How to Write a College Essay about Sports

For much of America, sports rule people’s lives and pack their calendars. Whether it’s football, baseball, golf, horseback riding, freestyle skiing, or parkour, sports as an overarching category are this thing that fills a huge amount of our collective mental space. It makes sense, then, that you may be thinking about writing a college essay that intersects with the world of sports. And it’s not a bad impulse. Sports are a potent essay topic, and there’s so much you can draw on to lead to a stellar essay.

If you’re thinking about writing an essay about sports, send us an email. We help students unlock their best work to craft exceptional applications.

The assumption a lot of people make is that if you’re writing an essay about sports, you must be an athlete. It’s a fair assumption, and most of the students we work with who end up writing about sports are athletes…but not necessarily the type you may assume, as we’ll get into later. Writing an essay from the perspective of an athlete is an opportunity to show character, commitment, and teamwork in a setting that requires immense resilience. This is ideal fodder for a college essay.

But this isn’t the only scenario. You can also write about sports without ever playing a sport well, or at all. Writing about sports from the perspective of a fan offers narratives ripe with emotion, excitement, and community. The experience of being a sports fan, especially if you root for a particular team, is an emotional rollercoaster. We love this!
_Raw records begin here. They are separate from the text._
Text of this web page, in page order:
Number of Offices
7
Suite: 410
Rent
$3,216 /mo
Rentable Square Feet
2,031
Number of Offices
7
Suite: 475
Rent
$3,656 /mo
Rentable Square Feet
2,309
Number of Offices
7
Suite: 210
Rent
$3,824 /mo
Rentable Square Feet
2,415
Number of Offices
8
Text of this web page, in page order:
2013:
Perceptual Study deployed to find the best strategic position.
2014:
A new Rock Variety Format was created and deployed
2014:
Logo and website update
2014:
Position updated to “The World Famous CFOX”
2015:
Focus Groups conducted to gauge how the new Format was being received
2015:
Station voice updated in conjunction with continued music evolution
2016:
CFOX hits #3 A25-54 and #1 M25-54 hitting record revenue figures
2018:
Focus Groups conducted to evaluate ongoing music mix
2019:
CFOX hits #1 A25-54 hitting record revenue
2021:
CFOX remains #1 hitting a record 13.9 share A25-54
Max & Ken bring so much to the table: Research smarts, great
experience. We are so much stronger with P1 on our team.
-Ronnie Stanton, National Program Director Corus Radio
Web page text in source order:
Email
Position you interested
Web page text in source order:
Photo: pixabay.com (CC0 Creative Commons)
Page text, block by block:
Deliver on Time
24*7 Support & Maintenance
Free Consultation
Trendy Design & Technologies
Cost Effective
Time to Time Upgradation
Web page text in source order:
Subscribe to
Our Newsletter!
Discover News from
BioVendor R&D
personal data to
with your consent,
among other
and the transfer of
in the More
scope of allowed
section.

Either way, fan or athlete, there are so many stories to tell.

But what if you’re planning to compete in college?

If you are planning to play a sport in college, it may not be a great idea to write your college essay about that sport. If you’ve been recruited, or you have had your application flagged by a coach, the admissions officials know that you play this sport and that you are fairly exceptional at it. Writing about it doesn’t offer any new information about you. They want to see something new from you outside of the sport you’re intending to play. While it is possible to give them that new information from within the frame of your sport, it would be better to completely separate your essay from your athletics.  

If you aren’t going to play a sport in college

If your athletic career isn’t going to continue into college (in a formal way, at least), you need to be careful about how you write about sports. For example, if you lean too far into the idea of yourself as a “star athlete” or the leader on the team, the application readers may wonder why you aren’t playing in college and may even question the authenticity of your essay.  

To avoid this, your skill at the sport if you are writing as an athlete is really secondary to the bigger story. You can be a mediocre athlete who has been mildly successful, and still write an outstanding essay that is centered on sports. By taking your success as an athlete in that sport out of the story and focusing instead on challenges and relationships, you make the sport a secondary aspect of the story that supports the narrative without dominating it.

Because this isn’t, at its core, about sports: it’s about something bigger than sports. It’s about you.

Athlete or Fan, the angle is the same

Whether you are writing as an athlete or a fan, you need to tell a story. Sports lends itself really well to this, which is awesome and makes your life easier. These are the core rules:

  • Focus on Yourself: This essay is about you, not sports, so you need to keep yourself at the center of it.

  • Pick a Story: The key to a great essay is having a beginning, middle, and end. This may sound obvious, but most college essays actually don’t have this structure — and that’s a problem. As you are brainstorming, you need to pick a story that is constrained in time and the smaller the better.

  • Lots of Detail: The secret to a powerful college essay is detail. This is why a smaller story is better. The smaller the story, the more room there is to put detail in.

Writing about sports can be a powerful way to convey key details about your personality and character to colleges. Just remember to keep the story simple, focus in close, and consider not writing about the sport you’re a star in if you’re planning to play in college.